◆ **Exercise prompt**: What you should copy is the line containing "Send Message" and all lines after it in the entries below, exactly and without anything added.

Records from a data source
-.-.-
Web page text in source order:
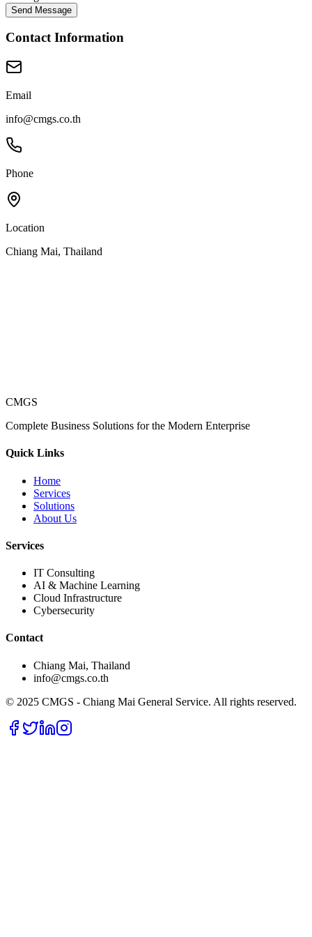
Send Message
Contact Information
Email
info@cmgs.co.th
Phone
Location
Chiang Mai, Thailand
CMGS
Complete Business Solutions for the Modern Enterprise
Quick Links
Home
Services
Solutions
About Us
Services
IT Consulting
AI & Machine Learning
Cloud Infrastructure
Cybersecurity
Contact
Chiang Mai, Thailand
info@cmgs.co.th
© 2025 CMGS - Chiang Mai General Service. All rights reserved.
-.-.-
◆ **Exercise response**:
Send Message
Contact Information
Email
info@cmgs.co.th
Phone
Location
Chiang Mai, Thailand
CMGS
Complete Business Solutions for the Modern Enterprise
Quick Links
Home
Services
Solutions
About Us
Services
IT Consulting
AI & Machine Learning
Cloud Infrastructure
Cybersecurity
Contact
Chiang Mai, Thailand
info@cmgs.co.th
© 2025 CMGS - Chiang Mai General Service. All rights reserved.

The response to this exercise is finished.